Team Data Science Project: Problem and Questions#
For this assignment, you and your group must decide on a problem that interests your team. This problem will be the focus of the various assignments your team will complete this semester, including:
Statement of your problem and three Exploratory Questions your think, if answered, would help you better understand your problem.
A report — written to an imaginary but specified stakeholder — in which you answer your Exploratory Questions. Of the three Exploratory Questions you seek to answer, at least one must be answered through your own analysis (i.e., you must load data into Python/R and generate your answers). You may answer up to two by citing reputable sources (if someone else has already found the answer, why re-invent the wheel?!).
A report in which you answer a Causal Question you have concluded would help address your problem (which you may have revised or re-articulated as a result of the answers to your Exploratory Questions).

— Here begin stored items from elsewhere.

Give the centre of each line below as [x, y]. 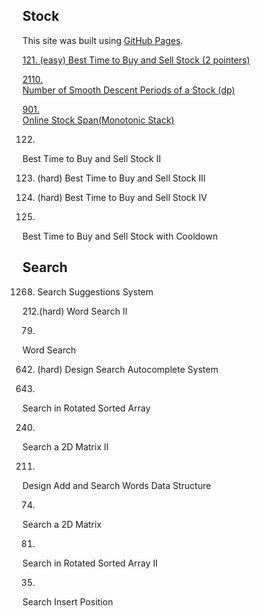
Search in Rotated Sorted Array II [90, 563]
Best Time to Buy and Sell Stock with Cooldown [120, 236]
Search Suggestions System [95, 291]
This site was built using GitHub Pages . [103, 40]
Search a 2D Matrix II [65, 446]
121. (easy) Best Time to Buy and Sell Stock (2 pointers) [136, 60]
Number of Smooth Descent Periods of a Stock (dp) [128, 90]
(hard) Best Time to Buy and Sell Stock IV [122, 197]
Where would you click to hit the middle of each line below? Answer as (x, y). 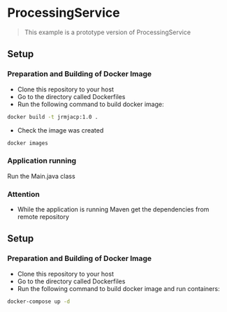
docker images (28, 143)
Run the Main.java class (41, 176)
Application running (42, 161)
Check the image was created (60, 130)
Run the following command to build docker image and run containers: (118, 288)
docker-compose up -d (39, 302)
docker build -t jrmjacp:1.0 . (53, 117)
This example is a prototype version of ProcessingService (107, 32)
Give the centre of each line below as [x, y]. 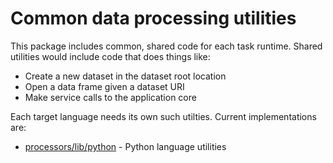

If you are in IDS 705, be aware that you will also be required to do a Machine Learning project with your same team — you may coordinate your efforts in the two classes so long as all deliverables are unique for each class (Duke frowns on “double counting” work in multiple courses).
Assignment 1: Choosing A Problem#
Part one of this assignment is to pick a problem and three Exploratory Questions you seek to answer to improve your understanding of the problem. This is not a long assignment, just a check-in along the way.
The Problem you choose to address can come from any domain and can be an issue of global importance or personal interest (provided you can get the rest of your team and Partner Team to also agree to work on it). Examples of the types of problems and Exploratory Questions that you might wish to answer to help improve your understanding of the problem include:
Problem: Too many people are killed in car accidents.
Exploratory Questions:
What share of car-related fatalities is due to car-pedestrian, single-car, or multiple-car accidents?
What share of car-related fatalities occurs on freeways as opposed to in cities?
What share of car-related fatalities involves a driver under the influence of drugs or alcohol?
Problem: Many states are adding bureaucratic hurdles to getting social services, but the effect of these hurdles is unclear, both in terms of their effect on reducing fraud and on deterring entitled recipients from getting aid.
Exploratory Questions:
What states have changed their rules around social service provision (helpful if we want to do a pre-post analysis or a difference-in-difference analysis)?
Are there a lot of people who are entitled to social services who don’t receive them? (Do we know?)
What social service programs that have had bureaucratic hurdles imposed serve the largest populations?
Problem: Police shootings involving people with mental health issues are much too common, and it’s not clear the police are appropriately trained to deal with people dealing with mental health crises.
What states have changed their rules around social service provision (helpful if we want to do a pre-post analysis or a difference-in-difference analysis)?
Are there a lot of people who are entitled to social services who don’t receive them? (Do we know?)
What social service programs that have had bureaucratic hurdles imposed serve the largest populations?
While the problems in these examples are all “big” problems—in the sense of being societally important questions—your problem need not be of this nature. Past teams have done projects trying to figure out how to optimally train in tennis (by looking at whether playing more tennis improves or hinders subsequent tournament performance), how to improve AirBnB host profits (by looking at whether “super host” status improves AirBnB host revenues above and beyond the effect of just having the features that make one eligible to be a super-host), and how to minimize cell-phone user churn.
Moreover, while you will need to find work related to your problem, I would encourage you to not focus too much on data at this initial stage. Let’s be honest: in classes you usually pick a dataset then pick a question, or at best pick them at the same time. But that’s a contrivance allowed by classes — you’d never pick a problem to address in the real world on the basis of data availability. So please pick a problem that interests you and we can work on data issues together.
If you end up unable to find relevant data, I will have some “off-the-shelf” projects for which I know data is available you may turn to for the Causal Question report in the second half of the semester.
Due Date#
Your problem statement and three questions must be submitted by January 28th (yes, that’s SOON! These are questions and a problem statement not answers).